Passing Through by Saburo Murakami (1956)

Passing Through by Saburo Murakami (1956)

S+ Stimulant: The Gutai Group

 

‘We have decided to pursue enthusiastically the possibilities of pure creativity. We believe that by merging human qualities and material properties, we can concretely comprehend abstract space.’ – Jiro Yoshihara

Like many artistic movements of the 20th Century, Gutai art is all about experimentation; it has no rules and welcomes all pursuits and mediums whether they are actions, objects or sounds. However, unlike other movements, Gutai’s founder, Jiro Yoshihara, believed that in order to achieve a state of pure creativity it was vital to utilise the relationship between the body and the spirit in order to achieve this level of art.

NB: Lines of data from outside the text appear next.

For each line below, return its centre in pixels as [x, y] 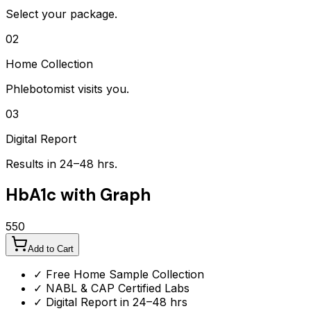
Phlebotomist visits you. [67, 89]
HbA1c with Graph [78, 195]
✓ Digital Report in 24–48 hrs [110, 302]
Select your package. [61, 14]
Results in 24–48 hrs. [61, 163]
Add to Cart [51, 249]
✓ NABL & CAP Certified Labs [111, 288]
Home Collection [49, 64]
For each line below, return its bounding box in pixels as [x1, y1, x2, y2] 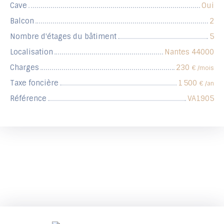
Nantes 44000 [164, 47, 214, 56]
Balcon [10, 16, 34, 25]
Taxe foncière [10, 78, 58, 87]
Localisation [10, 47, 53, 56]
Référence [10, 93, 46, 103]
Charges [10, 62, 39, 72]
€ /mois [191, 63, 214, 72]
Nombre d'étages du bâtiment [10, 31, 116, 41]
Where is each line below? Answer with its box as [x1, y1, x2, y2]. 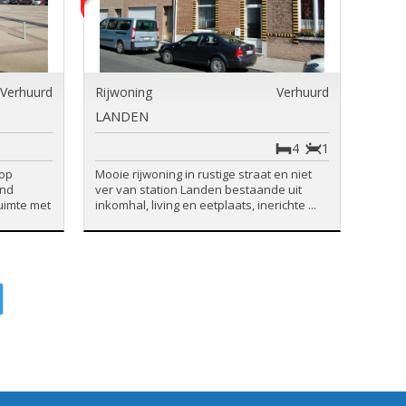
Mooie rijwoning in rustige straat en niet [94, 166, 312, 182]
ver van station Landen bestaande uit [94, 181, 302, 198]
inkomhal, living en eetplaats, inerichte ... [94, 197, 316, 213]
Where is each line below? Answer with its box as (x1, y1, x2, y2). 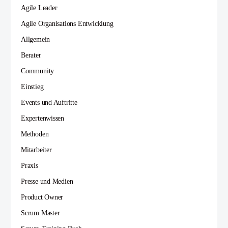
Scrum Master (21, 209, 60, 217)
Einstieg (21, 83, 44, 91)
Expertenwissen (21, 115, 65, 123)
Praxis (21, 162, 38, 170)
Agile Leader (21, 4, 58, 12)
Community (21, 67, 54, 75)
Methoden (21, 130, 49, 138)
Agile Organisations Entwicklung (21, 20, 113, 28)
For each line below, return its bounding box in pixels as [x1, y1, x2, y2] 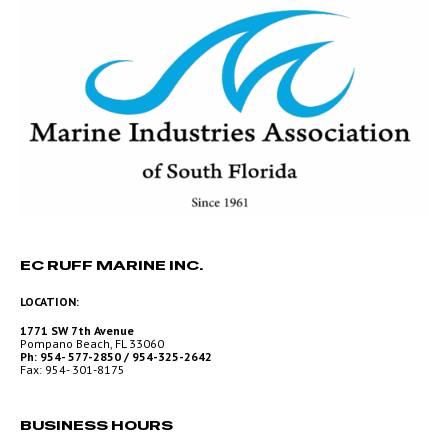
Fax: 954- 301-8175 [20, 361, 125, 377]
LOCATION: [20, 293, 79, 309]
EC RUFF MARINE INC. [20, 255, 203, 274]
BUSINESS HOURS [20, 415, 173, 434]
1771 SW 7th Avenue [20, 322, 140, 338]
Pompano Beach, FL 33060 [20, 335, 164, 351]
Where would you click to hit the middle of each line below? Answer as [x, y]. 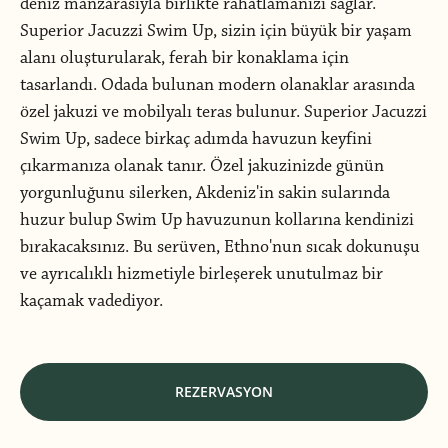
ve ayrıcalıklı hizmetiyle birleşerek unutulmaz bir [201, 274]
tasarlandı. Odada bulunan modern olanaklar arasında [217, 85]
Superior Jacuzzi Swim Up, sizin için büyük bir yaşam [216, 31]
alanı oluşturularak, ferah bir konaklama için [184, 58]
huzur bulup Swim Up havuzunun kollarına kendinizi [217, 220]
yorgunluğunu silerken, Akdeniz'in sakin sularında [205, 193]
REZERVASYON [224, 391]
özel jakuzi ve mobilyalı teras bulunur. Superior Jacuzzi [223, 112]
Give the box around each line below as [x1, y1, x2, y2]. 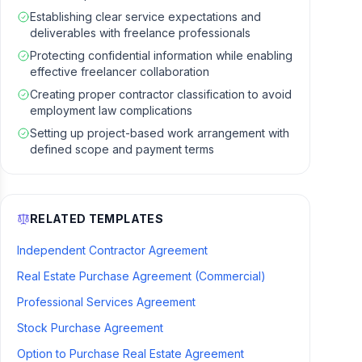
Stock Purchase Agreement [17, 321, 163, 335]
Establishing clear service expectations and [30, 10, 261, 23]
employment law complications [30, 103, 192, 117]
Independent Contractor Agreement [17, 243, 208, 257]
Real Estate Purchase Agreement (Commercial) [17, 269, 266, 283]
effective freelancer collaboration [30, 65, 209, 78]
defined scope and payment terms [30, 142, 214, 156]
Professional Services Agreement [17, 295, 196, 309]
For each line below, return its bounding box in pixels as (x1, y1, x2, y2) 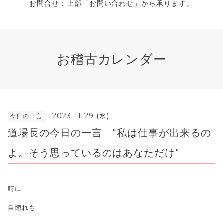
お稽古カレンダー (56, 51, 167, 67)
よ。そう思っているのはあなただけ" (8, 146, 180, 159)
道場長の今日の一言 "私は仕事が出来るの (8, 126, 211, 139)
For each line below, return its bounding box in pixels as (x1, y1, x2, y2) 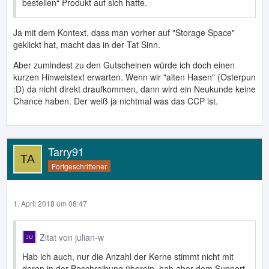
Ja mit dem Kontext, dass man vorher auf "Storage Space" (13, 26, 235, 38)
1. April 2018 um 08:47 (13, 198, 87, 208)
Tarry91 (48, 144, 84, 159)
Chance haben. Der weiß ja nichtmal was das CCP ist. (13, 95, 218, 107)
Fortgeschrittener (52, 160, 107, 171)
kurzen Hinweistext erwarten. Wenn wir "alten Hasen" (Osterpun (13, 71, 256, 83)
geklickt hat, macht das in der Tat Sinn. (13, 38, 160, 50)
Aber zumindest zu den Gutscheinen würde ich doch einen (13, 59, 235, 71)
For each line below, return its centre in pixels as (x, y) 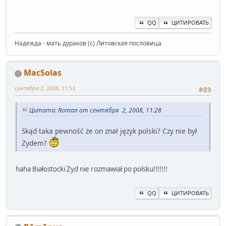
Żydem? (35, 143)
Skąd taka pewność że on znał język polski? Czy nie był (109, 131)
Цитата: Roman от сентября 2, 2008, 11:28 (95, 110)
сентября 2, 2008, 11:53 (45, 88)
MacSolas (43, 73)
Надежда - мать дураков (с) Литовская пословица (88, 43)
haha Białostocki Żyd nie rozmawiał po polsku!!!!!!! (92, 169)
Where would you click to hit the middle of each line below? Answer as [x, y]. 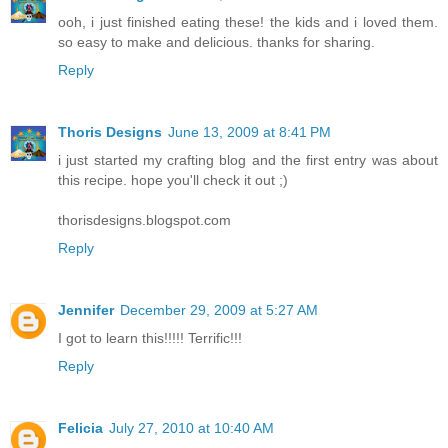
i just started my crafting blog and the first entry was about [248, 159]
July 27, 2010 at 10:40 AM [191, 427]
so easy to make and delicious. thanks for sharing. [216, 42]
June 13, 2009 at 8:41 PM [249, 131]
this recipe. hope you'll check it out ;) [173, 179]
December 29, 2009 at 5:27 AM [219, 309]
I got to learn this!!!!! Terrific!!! [150, 337]
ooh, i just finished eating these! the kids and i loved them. [248, 22]
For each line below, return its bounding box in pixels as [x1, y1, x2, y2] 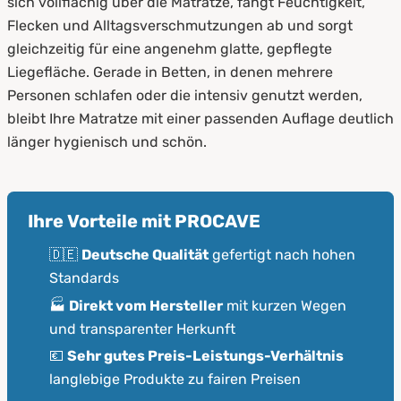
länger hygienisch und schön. [7, 133, 207, 151]
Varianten [54, 70, 126, 90]
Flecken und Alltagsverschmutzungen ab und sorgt [7, 17, 353, 35]
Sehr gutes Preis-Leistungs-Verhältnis [66, 347, 344, 365]
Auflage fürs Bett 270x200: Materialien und [54, 47, 374, 67]
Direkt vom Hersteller [68, 296, 223, 314]
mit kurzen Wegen [222, 296, 346, 314]
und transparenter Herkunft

Developed in post-war Japan in 1954, Yoshihara founded the movement as a reaction to wartime tensions with the vision of creating a new vision on individuality and community. The group believed that communities that fostered the creativity of the individual would lead to a more liberal and free thinking collective consciousness.

Examples of Gutai art include Saburo Murakami who punctured paper with his body, Atsuko Tanaka who wore a dress of flashing light bulbs and Kazuo Shiraga who wrestled in cement, gravel, clay plaster, pebbles and twigs.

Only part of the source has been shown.